### Exercise objective:
Could you transcribe the entries below exactly, without any of the pictures?
[[ Recorded information, beginning ]]
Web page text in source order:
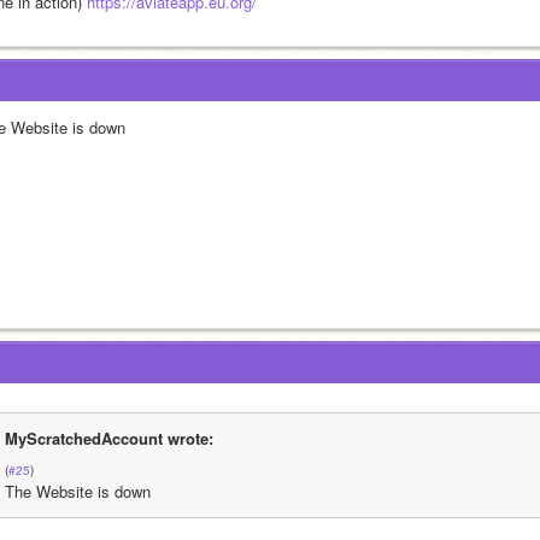
Website is down
MyScratchedAccount wrote:
(#25)
The Website is down
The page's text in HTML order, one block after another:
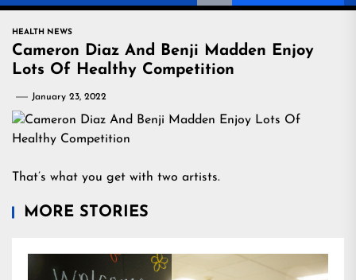
HEALTH NEWS
Cameron Diaz And Benji Madden Enjoy
Lots Of Healthy Competition
January 23, 2022
That’s what you get with two artists.
MORE STORIES
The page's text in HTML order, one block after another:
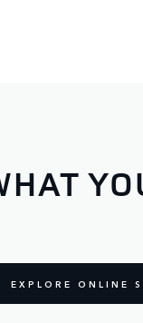
EXPLORE ONLINE
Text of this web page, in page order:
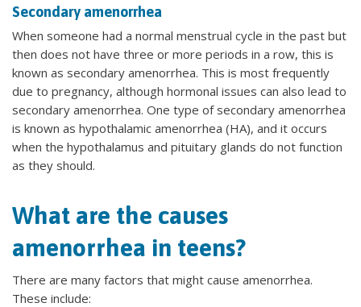
Secondary amenorrhea
When someone had a normal menstrual cycle in the past but
then does not have three or more periods in a row, this is
known as secondary amenorrhea. This is most frequently
due to pregnancy, although hormonal issues can also lead to
secondary amenorrhea. One type of secondary amenorrhea
is known as hypothalamic amenorrhea (HA), and it occurs
when the hypothalamus and pituitary glands do not function
as they should.
What are the causes
amenorrhea in teens?
There are many factors that might cause amenorrhea.
These include:
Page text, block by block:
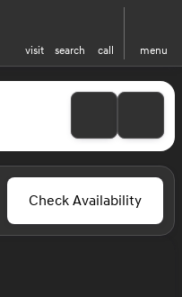
visit search call menu
Check Availability
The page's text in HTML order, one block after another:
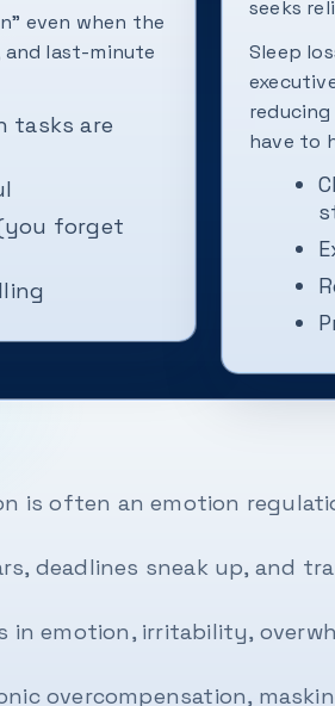
even when the
and last-minute
tasks are
forget
seeks
Sleep
have to
is often an emotion
deadlines sneak up, and
in emotion, irritability,
overcompensation,
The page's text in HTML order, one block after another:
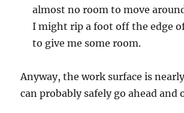
almost no room to move
I might rip a foot off the edge
to give me some room.
Anyway, the work surface is
can probably safely go ahead and
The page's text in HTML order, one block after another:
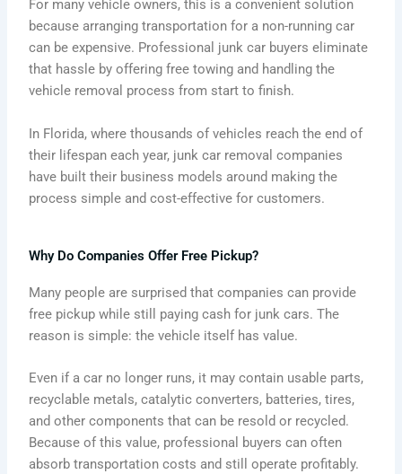
For many vehicle owners, this is a convenient solution
because arranging transportation for a non-running car
can be expensive. Professional junk car buyers eliminate
that hassle by offering free towing and handling the
vehicle removal process from start to finish.
In Florida, where thousands of vehicles reach the end of
their lifespan each year, junk car removal companies
have built their business models around making the
process simple and cost-effective for customers.
Why Do Companies Offer Free Pickup?
Many people are surprised that companies can provide
free pickup while still paying cash for junk cars. The
reason is simple: the vehicle itself has value.
Even if a car no longer runs, it may contain usable parts,
recyclable metals, catalytic converters, batteries, tires,
and other components that can be resold or recycled.
Because of this value, professional buyers can often
absorb transportation costs and still operate profitably.
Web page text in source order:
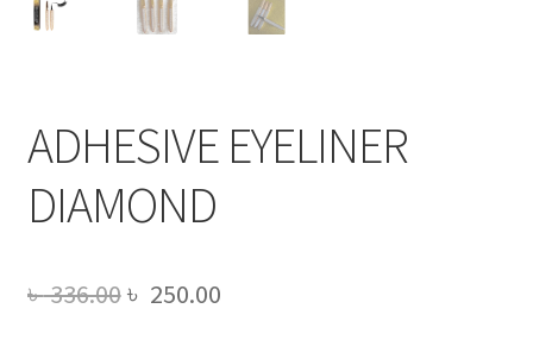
[[ Recorded information, end ]]
### Solution to this exercise:
Web page text in source order:
Website is down
MyScratchedAccount wrote:
(#25)
The Website is down
The page's text in HTML order, one block after another:
HEALTH NEWS
Cameron Diaz And Benji Madden Enjoy
Lots Of Healthy Competition
January 23, 2022
That’s what you get with two artists.
MORE STORIES
The page's text in HTML order, one block after another:
EXPLORE ONLINE
Text of this web page, in page order:
Secondary amenorrhea
When someone had a normal menstrual cycle in the past but
then does not have three or more periods in a row, this is
known as secondary amenorrhea. This is most frequently
due to pregnancy, although hormonal issues can also lead to
secondary amenorrhea. One type of secondary amenorrhea
is known as hypothalamic amenorrhea (HA), and it occurs
when the hypothalamus and pituitary glands do not function
as they should.
What are the causes
amenorrhea in teens?
There are many factors that might cause amenorrhea.
These include:
Page text, block by block:
visit search call menu
Check Availability
The page's text in HTML order, one block after another:
even when the
and last-minute
tasks are
forget
seeks
Sleep
have to
is often an emotion
deadlines sneak up, and
in emotion, irritability,
overcompensation,
The page's text in HTML order, one block after another:
almost no room to move
I might rip a foot off the edge
to give me some room.
Anyway, the work surface is
can probably safely go ahead and
The page's text in HTML order, one block after another:
For many vehicle owners, this is a convenient solution
because arranging transportation for a non-running car
can be expensive. Professional junk car buyers eliminate
that hassle by offering free towing and handling the
vehicle removal process from start to finish.
In Florida, where thousands of vehicles reach the end of
their lifespan each year, junk car removal companies
have built their business models around making the
process simple and cost-effective for customers.
Why Do Companies Offer Free Pickup?
Many people are surprised that companies can provide
free pickup while still paying cash for junk cars. The
reason is simple: the vehicle itself has value.
Even if a car no longer runs, it may contain usable parts,
recyclable metals, catalytic converters, batteries, tires,
and other components that can be resold or recycled.
Because of this value, professional buyers can often
absorb transportation costs and still operate profitably.
Web page text in source order:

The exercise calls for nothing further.